The Italian word 'virtù' took a dramatically different path under the influence of Machiavelli, who in 'The Prince' (1513) used it to mean something closer to the original Roman sense: political cunning, decisive action, and the ability to impose one's will on fortune — qualities that might or might not align with conventional morality. Machiavelli's 'virtù' has never been successfully translated into a single English word; it hovers between 'virtue,' 'prowess,' 'skill,' and 'ruthlessness,' reminding us that the Latin original was always more complex than simple moral goodness.

Latin Roots

The word 'virtual,' now ubiquitous in computing, descends from the same root through medieval Latin 'virtuālis' (having the power or virtue of). A 'virtual' thing has the virtue — the power, the essence — of the real thing without being the real thing in physical form. 'Virtual reality' is thus, etymologically, 'reality-by-virtue-of' — a reality that possesses the essential power of the real without the material substance. This usage, which might seem thoroughly modern, in fact preserves the medieval 'potency' sense of virtue more faithfully than the moral sense does.

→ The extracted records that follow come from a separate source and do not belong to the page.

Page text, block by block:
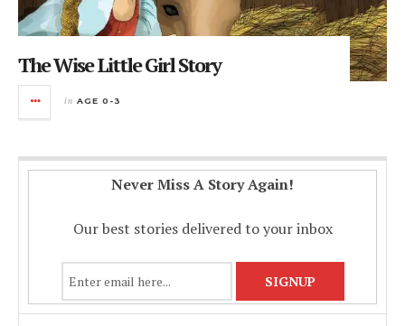
The Wise Little Girl Story
in AGE 0-3
Never Miss A Story Again!
Our best stories delivered to your inbox
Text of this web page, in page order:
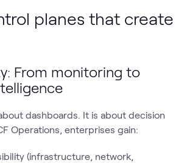
planes that create
From monitoring to
dashboards. It is about decision
Operations, enterprises gain:
(infrastructure, network,
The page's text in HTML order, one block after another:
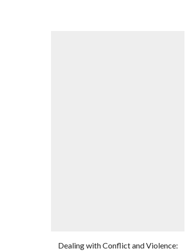
Dealing with Conflict and Violence:
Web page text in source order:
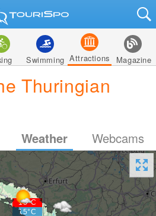
Swimming Attractions Magazine
Thuringian
Weather Webcams
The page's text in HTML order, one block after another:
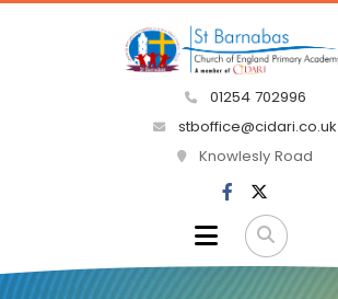
01254 702996
stboffice@cidari.co.uk
Knowlesly Road
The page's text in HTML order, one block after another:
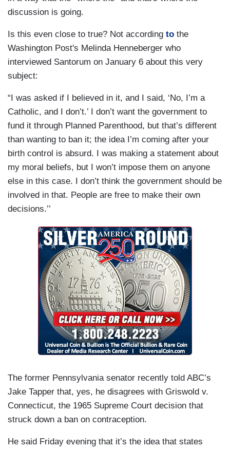
discussion is going.
Is this even close to true? Not according to the
Washington Post's Melinda Henneberger who
interviewed Santorum on January 6 about this very
subject:
“I was asked if I believed in it, and I said, ‘No, I’m a
Catholic, and I don’t.’ I don’t want the government to
fund it through Planned Parenthood, but that’s different
than wanting to ban it; the idea I’m coming after your
birth control is absurd. I was making a statement about
my moral beliefs, but I won’t impose them on anyone
else in this case. I don’t think the government should be
involved in that. People are free to make their own
decisions.’’
The former Pennsylvania senator recently told ABC’s
Jake Tapper that, yes, he disagrees with Griswold v.
Connecticut, the 1965 Supreme Court decision that
struck down a ban on contraception.
He said Friday evening that it’s the idea that states
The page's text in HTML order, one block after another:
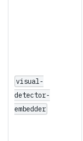
visual-
detector-
embedder
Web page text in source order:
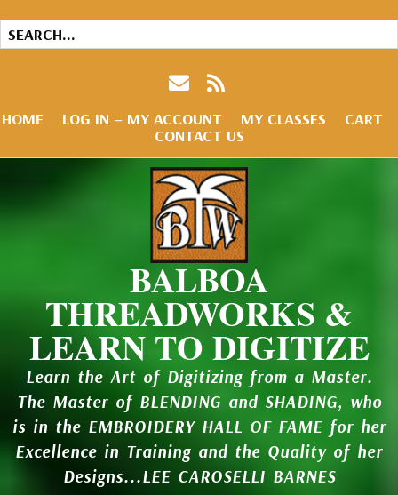
HOME LOG IN – MY ACCOUNT MY CLASSES
CART
CONTACT US
BALBOA
THREADWORKS &
LEARN TO DIGITIZE
Learn the Art of Digitizing from a Master.
The Master of BLENDING and SHADING, who
is in the EMBROIDERY HALL OF FAME for her
Excellence in Training and the Quality of her
Designs...LEE CAROSELLI BARNES
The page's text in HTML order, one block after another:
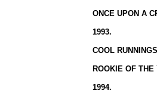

The word 'virtuoso' — originally an Italian term for a person of exceptional skill or learning — also belongs to this family. In the seventeenth century, a 'virtuoso' was a connoisseur, a person of wide learning and refined taste. By the nineteenth century, it had narrowed to mean a supremely skilled musician or artist. The journey from 'manliness' to 'musical mastery' — passing through valor, moral excellence, inherent power, and connoisseurship — is one of the most extravagant semantic odysseys in the history of the English language.